Attack on the US Capitol will be Trump’s legacy

On Jan. 6, 2021, Donald Trump finally ended up where he has always belonged — on the trash heap of history. His inciting of the attack on the Capitol by his legion of willfully ignorant goons will be his lasting legacy, such as it is.

Trump is over.

Of course, he will have tens of millions of dollars that he has bilked from the faithful since the election in November, but a lot of that will be consumed by legal fees. He will have no life, no friends, no place to live where he isn’t reviled by his neighbors, no membership in the “Former Presidents Club,” endless blame from the Republican lawmakers whose careers he has trashed (although many of them did a great job of that themselves), a Republican Party that has become a cruel joke, endless lawsuits and litigation, no relaxing foreign travel except to those countries run by equally corrupt despots — in short, life as a pariah, maybe with an ankle bracelet.

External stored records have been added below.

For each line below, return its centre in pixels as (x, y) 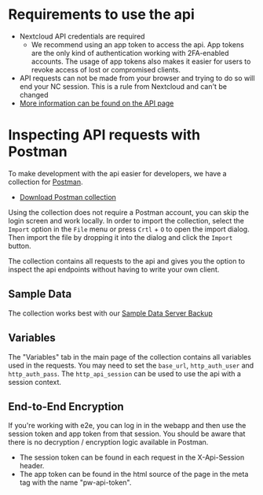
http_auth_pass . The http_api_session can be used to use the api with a (125, 373)
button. (20, 246)
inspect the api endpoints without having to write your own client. (114, 269)
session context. (35, 382)
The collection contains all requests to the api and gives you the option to (127, 260)
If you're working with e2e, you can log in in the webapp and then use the (127, 426)
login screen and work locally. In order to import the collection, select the (126, 220)
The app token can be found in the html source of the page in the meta (134, 475)

He will have time to write his memoirs, which will basically be a collection of all his tweets.

He won’t have to sit for the traditional presidential portrait. I envision a mug shot.

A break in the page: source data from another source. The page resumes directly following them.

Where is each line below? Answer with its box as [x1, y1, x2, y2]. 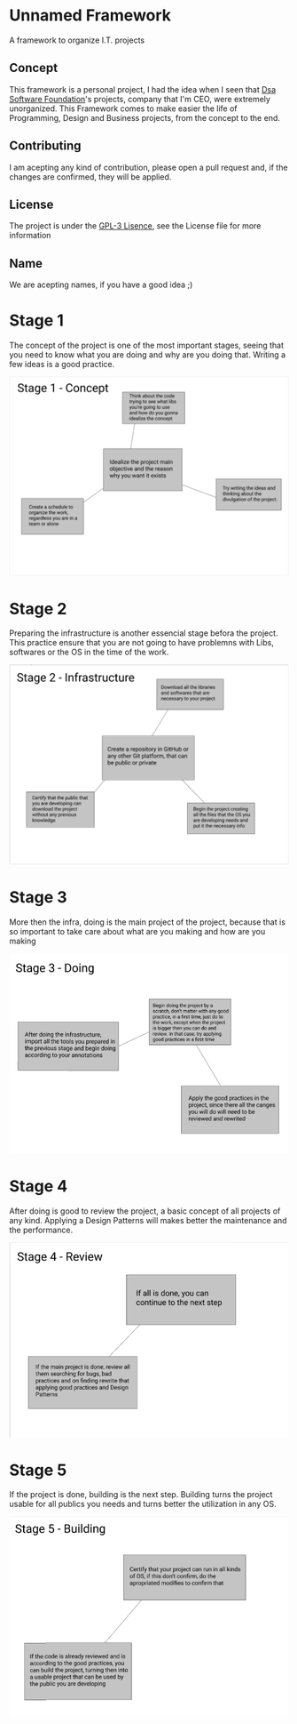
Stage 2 [9, 598, 67, 619]
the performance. [9, 1224, 74, 1235]
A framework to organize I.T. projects [9, 35, 145, 45]
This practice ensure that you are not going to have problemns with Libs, [9, 637, 275, 648]
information [9, 230, 51, 241]
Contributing [9, 139, 82, 154]
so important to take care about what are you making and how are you [9, 926, 266, 937]
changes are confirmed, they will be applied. [9, 171, 172, 182]

“Trump 2024”? Please. It’s over.

Trumpism is now seen, more than ever, for what it has always been: an empty ideology of corruption and greed. David Remnick, of The New Yorker, put it best a few years ago in an opinion piece about Trump, whom he had known for years: “He believed in nothing.” As did Rick Wilson, of The Lincoln Project, in the title of his book, Everything Trump Touches Dies.

Trump should take himself, his family of grifters and his fawning enablers and go away.

We, the rest of America, have work to do — and it will get done.

CURT ALBEE

South Strafford

Trump has gone too far

It is now time to remove Donald Trump from the presidency. He has gone too far in his attempt to remain in power.

How can one individual wreak so much havoc on our democracy for his, and his family’s, own personal gain?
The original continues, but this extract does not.